The heuristic analysis is brittle, as a prototypical implementation has revealed.

Proposal 2: Reduced Flexibility

Enable shebang argument handling as specified.

A shebang line may only specify one argument, which is an argument to the interpreter. All other arguments are treated in the usual fashion by Nashorn.

#!/usr/local/bin/jjs --
print(arguments)

This mirrors the status quo but requires some fixing to make shebang usage work properly. In particular, this proposal is based on the assumption that at most the first argument in the args array passed to Shell.main originates from a shebang line.

Heuristic analysis of the args array passed to Shell.main to identify the actual script being run.
Preprocessing of the same to place the actual script being run before the script/argument separator.
Potential insertion of a script/argument separator if none is given.

The heuristic analysis remains brittle, as additional script files may be given on the command line, which it will not be easy to tell apart from script arguments under all circumstances.

Proposal 3: Argument Files

Introduce an idiom to only use an argument file in a shebang line.

This way, a shebang line could be coerced into accepting multiple arguments:

#!/usr/local/bin/jjs @scriptargs
...

The @scriptargs file would contain all of the arguments.

This would allow for adopting the "full flexibility" model outlined above. It also entails the same consequences in terms of implementation, as the arguments are inserted in place where the arguments file is mentioned.

Requiring users to provide an additional file with arguments is somewhat at odds with usual scripting practice.

Proposal 4: Restriction to a Single Script Plus Arguments

Introduce a dedicated mode that allows multiple arguments but only one script file.

The shebang line can mention an arbitrary amount of interpreter arguments, but only the first argument following them will be regarded as the script file to run, and all subsequent arguments will be treated as arguments to the script. The argument designating this dedicated mode must come last on the shebang line.

#!/usr/local/bin/jjs --language=es6 -s
print(arguments)

With the above script file, this invocation

$ ./script.js hello world

will lead to the args array

[--language=es6,-s,./script.js,hello,world]

Implementation of this proposal will entail the following:

Consideration of the argument following -s as the script file to execute.
Replacement of the -s,scriptfile sequence with scriptfile,-- in the args array during preprocessing.
On Linux and Cygwin, parsing of the shebang argument (which is passed as a single string there) to separate it into particular arguments before applying the above steps.

It will not be possible to pass arguments to Nashorn itself when executing a shebang script, unless these arguments are given on the shebang line. It will also not be possible to run extra JavaScript files unless they are given on the shebang line (before -s) or are explicitly loaded in the script itself.

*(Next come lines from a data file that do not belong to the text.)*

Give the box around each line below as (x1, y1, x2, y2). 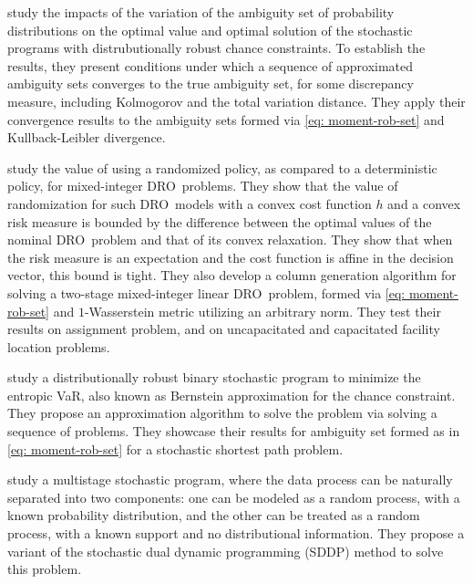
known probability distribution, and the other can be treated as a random (7, 506, 420, 525)
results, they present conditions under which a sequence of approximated (7, 56, 414, 75)
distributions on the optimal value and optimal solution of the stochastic (7, 20, 413, 39)
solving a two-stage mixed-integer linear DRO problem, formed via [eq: (7, 283, 406, 302)
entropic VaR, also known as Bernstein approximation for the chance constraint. (7, 385, 456, 404)
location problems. (7, 337, 110, 356)
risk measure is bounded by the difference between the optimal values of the (7, 212, 432, 231)
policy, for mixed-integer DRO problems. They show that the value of (7, 176, 398, 195)
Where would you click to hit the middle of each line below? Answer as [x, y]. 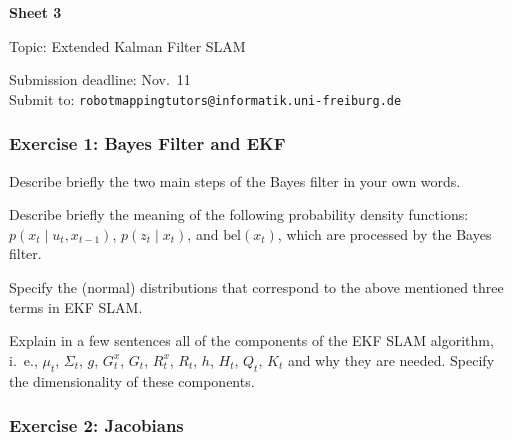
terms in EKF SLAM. [76, 306]
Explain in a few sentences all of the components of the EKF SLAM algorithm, [251, 340]
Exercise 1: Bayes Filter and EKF [147, 143]
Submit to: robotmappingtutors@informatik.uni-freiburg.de [205, 98]
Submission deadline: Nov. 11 [100, 79]
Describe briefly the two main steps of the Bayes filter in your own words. [235, 180]
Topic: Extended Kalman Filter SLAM [127, 45]
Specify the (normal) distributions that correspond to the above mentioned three [256, 287]
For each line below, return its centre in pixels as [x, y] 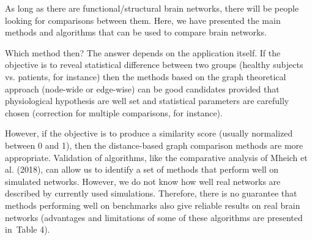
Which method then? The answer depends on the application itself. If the [143, 52]
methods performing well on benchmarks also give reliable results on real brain [153, 205]
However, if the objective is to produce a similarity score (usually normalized [149, 133]
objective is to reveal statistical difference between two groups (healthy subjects [154, 65]
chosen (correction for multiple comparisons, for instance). [114, 112]
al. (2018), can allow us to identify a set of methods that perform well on [142, 169]
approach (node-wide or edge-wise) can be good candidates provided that [142, 88]
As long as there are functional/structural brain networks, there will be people [152, 8]
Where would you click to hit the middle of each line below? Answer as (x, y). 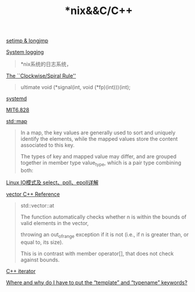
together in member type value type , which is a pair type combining (101, 164)
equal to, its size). (42, 242)
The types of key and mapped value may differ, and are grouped (98, 157)
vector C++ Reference (33, 194)
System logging (25, 52)
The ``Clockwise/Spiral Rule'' (41, 76)
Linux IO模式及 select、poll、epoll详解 (52, 182)
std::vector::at (37, 205)
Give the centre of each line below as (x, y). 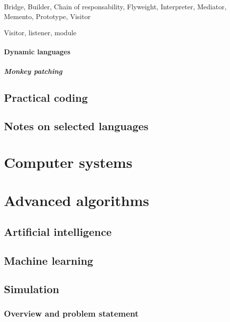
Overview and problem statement (71, 313)
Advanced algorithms (77, 200)
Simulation (32, 289)
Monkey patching (33, 71)
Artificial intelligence (58, 231)
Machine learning (49, 260)
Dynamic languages (37, 52)
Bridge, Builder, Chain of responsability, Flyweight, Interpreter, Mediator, (115, 6)
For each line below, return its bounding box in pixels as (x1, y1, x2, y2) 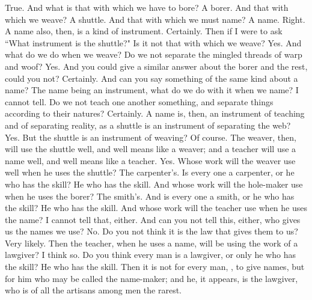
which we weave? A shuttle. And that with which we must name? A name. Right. (5, 13, 305, 25)
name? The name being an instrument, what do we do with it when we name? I (5, 84, 299, 96)
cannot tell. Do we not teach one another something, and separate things (5, 95, 274, 108)
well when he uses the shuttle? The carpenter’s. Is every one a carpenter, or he (5, 166, 295, 179)
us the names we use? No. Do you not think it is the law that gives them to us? (5, 225, 298, 237)
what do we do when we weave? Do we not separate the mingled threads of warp (5, 48, 302, 61)
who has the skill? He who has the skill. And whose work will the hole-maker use (5, 177, 303, 190)
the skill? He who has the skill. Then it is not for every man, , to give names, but (5, 260, 305, 273)
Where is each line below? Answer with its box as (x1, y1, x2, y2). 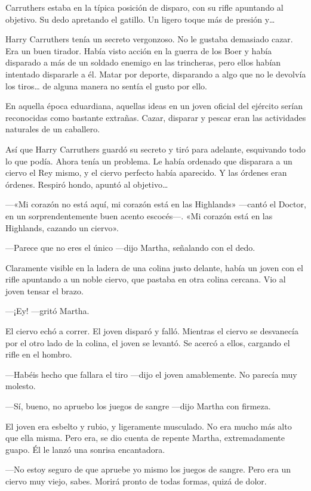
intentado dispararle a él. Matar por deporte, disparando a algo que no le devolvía (5, 67, 306, 80)
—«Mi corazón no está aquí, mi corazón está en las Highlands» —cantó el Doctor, (5, 198, 306, 210)
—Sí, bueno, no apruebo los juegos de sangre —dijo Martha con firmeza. (5, 400, 271, 412)
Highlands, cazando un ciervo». (5, 221, 119, 234)
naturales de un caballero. (5, 123, 100, 135)
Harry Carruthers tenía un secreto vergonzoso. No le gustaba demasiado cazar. (5, 33, 293, 45)
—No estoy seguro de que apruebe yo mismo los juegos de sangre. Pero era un (5, 463, 291, 476)
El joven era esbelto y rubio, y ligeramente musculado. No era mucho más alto (5, 419, 292, 432)

Proposal 5: Implicit Restriction to a Single Script

Introduce a dedicated "silent shebang" mode that allows multiple interpreter arguments but only one script file.

The shebang line can mention an arbitrary amount of interpreter arguments. The first script file encountered in the args array is checked for a shebang line. If it has such a line, Nashorn enters "shebang mode", in which all arguments following the first script file will be considered arguments to the script.

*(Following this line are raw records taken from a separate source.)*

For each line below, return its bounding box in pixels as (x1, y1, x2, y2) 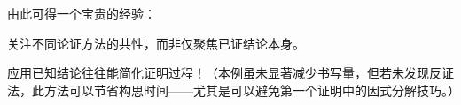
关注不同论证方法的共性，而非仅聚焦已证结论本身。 (7, 34, 305, 52)
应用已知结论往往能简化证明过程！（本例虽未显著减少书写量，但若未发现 (7, 64, 429, 82)
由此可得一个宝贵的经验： (7, 4, 156, 22)
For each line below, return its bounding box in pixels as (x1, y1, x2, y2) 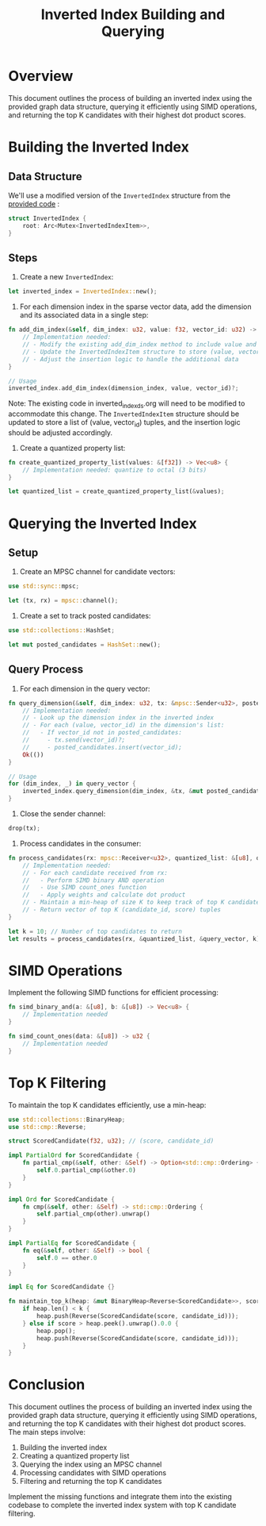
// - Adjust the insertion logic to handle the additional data (22, 355, 239, 363)
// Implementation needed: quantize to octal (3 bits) (22, 466, 207, 474)
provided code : (8, 198, 60, 208)
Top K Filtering (8, 1073, 107, 1092)
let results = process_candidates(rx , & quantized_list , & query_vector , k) (8, 934, 260, 942)
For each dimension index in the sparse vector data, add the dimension (19, 302, 252, 311)
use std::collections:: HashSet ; (8, 626, 115, 634)
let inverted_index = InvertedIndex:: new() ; (8, 287, 158, 295)
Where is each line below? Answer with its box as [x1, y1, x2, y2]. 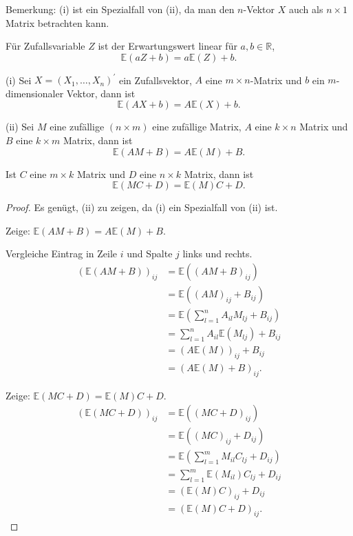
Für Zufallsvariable [6, 39, 85, 53]
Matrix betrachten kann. [6, 15, 109, 30]
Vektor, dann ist [66, 86, 136, 100]
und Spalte [127, 246, 173, 261]
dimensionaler [6, 86, 64, 100]
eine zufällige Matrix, [152, 119, 242, 134]
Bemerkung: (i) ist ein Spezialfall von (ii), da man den [6, 2, 235, 16]
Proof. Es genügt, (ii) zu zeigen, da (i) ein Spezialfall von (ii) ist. [6, 200, 278, 215]
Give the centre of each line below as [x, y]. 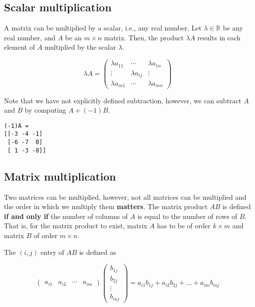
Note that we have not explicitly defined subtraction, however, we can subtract [123, 100]
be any [233, 28]
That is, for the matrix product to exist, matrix [76, 226]
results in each [219, 37]
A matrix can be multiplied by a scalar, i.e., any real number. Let [103, 28]
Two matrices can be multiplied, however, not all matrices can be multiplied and [125, 197]
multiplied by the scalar [80, 47]
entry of [52, 252]
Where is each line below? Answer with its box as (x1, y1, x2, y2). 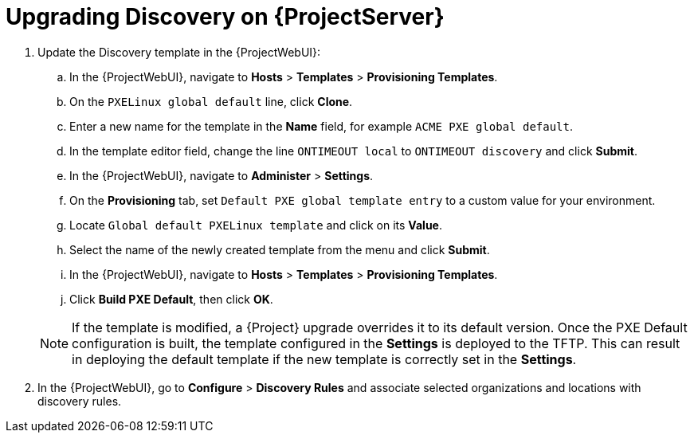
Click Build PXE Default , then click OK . (69, 292, 273, 306)
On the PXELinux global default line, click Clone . (69, 94, 353, 108)
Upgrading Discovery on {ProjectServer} (6, 3, 445, 30)
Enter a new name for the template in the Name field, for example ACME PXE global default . (69, 119, 574, 133)
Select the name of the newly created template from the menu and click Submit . (69, 242, 490, 257)
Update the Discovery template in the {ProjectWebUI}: (37, 45, 321, 59)
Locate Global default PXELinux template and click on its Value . (69, 218, 442, 232)
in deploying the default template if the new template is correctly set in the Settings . (72, 351, 577, 367)

#!/usr/local/bin/jjs --language=es6 --log=compiler
print(arguments)

With the above script file, the invocation

$ ./script.js hello world

will lead to the args array

[--language=es6,--log=compiler,./script.js,hello,world]

Implementation of this proposal will entail the following:

Traversing the args array and checking the first non-option argument for the presence of a shebang line.
In case a shebang line is found in the file described by the first non-option argument, insertion of the script/arguments separator right after that argument.
On Linux and Cygwin, parsing of the shebang argument (which is passed as a single string there) to separate it into particular arguments before applying the above steps.

If the user gives a JavaScript file as one of the shebang arguments, it will be considered the script to run instead of the script that was invoked at the shell prompt, i.e., it is the user's responsibility to provide "sensible" shebang lines.